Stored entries
▼

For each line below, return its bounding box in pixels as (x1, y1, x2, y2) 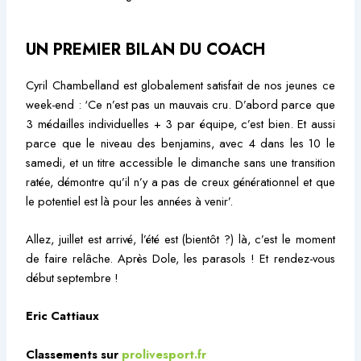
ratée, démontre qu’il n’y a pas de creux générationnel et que (26, 172, 335, 190)
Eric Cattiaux (26, 307, 100, 325)
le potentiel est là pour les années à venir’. (26, 192, 234, 210)
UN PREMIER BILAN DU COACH (26, 37, 266, 61)
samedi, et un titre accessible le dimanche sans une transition (26, 153, 335, 171)
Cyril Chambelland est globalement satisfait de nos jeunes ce (26, 76, 335, 93)
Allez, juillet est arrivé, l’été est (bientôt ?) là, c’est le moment (26, 230, 335, 247)
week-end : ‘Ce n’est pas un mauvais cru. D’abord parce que (26, 95, 335, 113)
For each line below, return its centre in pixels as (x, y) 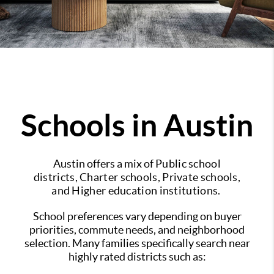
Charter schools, (121, 177)
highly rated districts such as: (137, 257)
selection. (48, 243)
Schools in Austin (137, 125)
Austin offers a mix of (105, 164)
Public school (188, 164)
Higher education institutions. (147, 191)
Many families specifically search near (161, 243)
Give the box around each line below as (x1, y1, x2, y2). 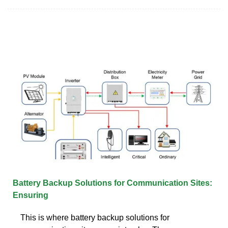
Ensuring (13, 190, 48, 199)
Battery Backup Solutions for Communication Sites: (13, 178, 212, 187)
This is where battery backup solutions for (20, 213, 169, 222)
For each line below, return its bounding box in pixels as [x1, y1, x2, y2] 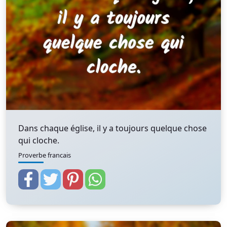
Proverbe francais [18, 150, 71, 160]
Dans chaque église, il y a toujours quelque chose [18, 123, 207, 134]
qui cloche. [18, 135, 59, 146]
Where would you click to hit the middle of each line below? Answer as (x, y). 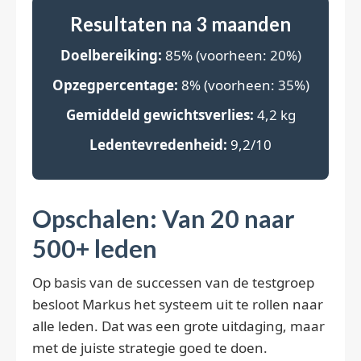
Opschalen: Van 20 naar (164, 219)
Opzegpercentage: (115, 85)
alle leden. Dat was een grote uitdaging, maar (178, 326)
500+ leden (95, 249)
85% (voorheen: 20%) (231, 56)
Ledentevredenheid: (158, 145)
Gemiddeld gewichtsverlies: (160, 115)
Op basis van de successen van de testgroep (173, 283)
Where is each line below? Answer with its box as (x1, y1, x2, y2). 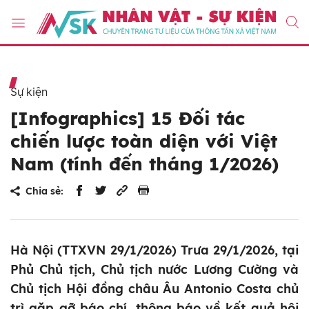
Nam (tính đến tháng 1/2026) (10, 152, 279, 176)
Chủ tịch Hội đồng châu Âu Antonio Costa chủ (10, 281, 299, 297)
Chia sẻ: (26, 185, 63, 198)
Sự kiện (10, 85, 48, 99)
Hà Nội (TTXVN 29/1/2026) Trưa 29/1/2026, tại (10, 242, 299, 259)
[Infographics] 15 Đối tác (10, 107, 245, 130)
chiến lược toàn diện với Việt (10, 130, 277, 153)
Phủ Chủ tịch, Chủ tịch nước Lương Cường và (10, 261, 299, 278)
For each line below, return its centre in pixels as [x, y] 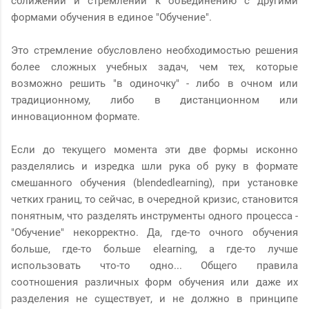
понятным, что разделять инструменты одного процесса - [154, 216]
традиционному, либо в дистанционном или [154, 100]
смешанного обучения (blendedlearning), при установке [154, 182]
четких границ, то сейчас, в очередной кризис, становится [154, 199]
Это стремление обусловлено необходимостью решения [154, 50]
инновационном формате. [76, 116]
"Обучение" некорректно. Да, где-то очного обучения [154, 232]
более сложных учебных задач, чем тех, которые [154, 67]

▲

§ Problem
Using the data above, transcribe exactly the lines between those containing "Proverbe francais [18, 150, 71, 160]" and "Hà Nội (TTXVN", inclusive, and leave every picture behind.

§ Answer section
Proverbe francais [18, 150, 71, 160]
Dans chaque église, il y a toujours quelque chose [18, 123, 207, 134]
qui cloche. [18, 135, 59, 146]
Where would you click to hit the middle of each line below? Answer as (x, y). 
Opschalen: Van 20 naar (164, 219)
Opzegpercentage: (115, 85)
alle leden. Dat was een grote uitdaging, maar (178, 326)
500+ leden (95, 249)
85% (voorheen: 20%) (231, 56)
Ledentevredenheid: (158, 145)
Gemiddeld gewichtsverlies: (160, 115)
Op basis van de successen van de testgroep (173, 283)
Where is each line below? Answer with its box as (x1, y1, x2, y2). 
Nam (tính đến tháng 1/2026) (10, 152, 279, 176)
Chủ tịch Hội đồng châu Âu Antonio Costa chủ (10, 281, 299, 297)
Chia sẻ: (26, 185, 63, 198)
Sự kiện (10, 85, 48, 99)
Hà Nội (TTXVN 29/1/2026) Trưa 29/1/2026, tại (10, 242, 299, 259)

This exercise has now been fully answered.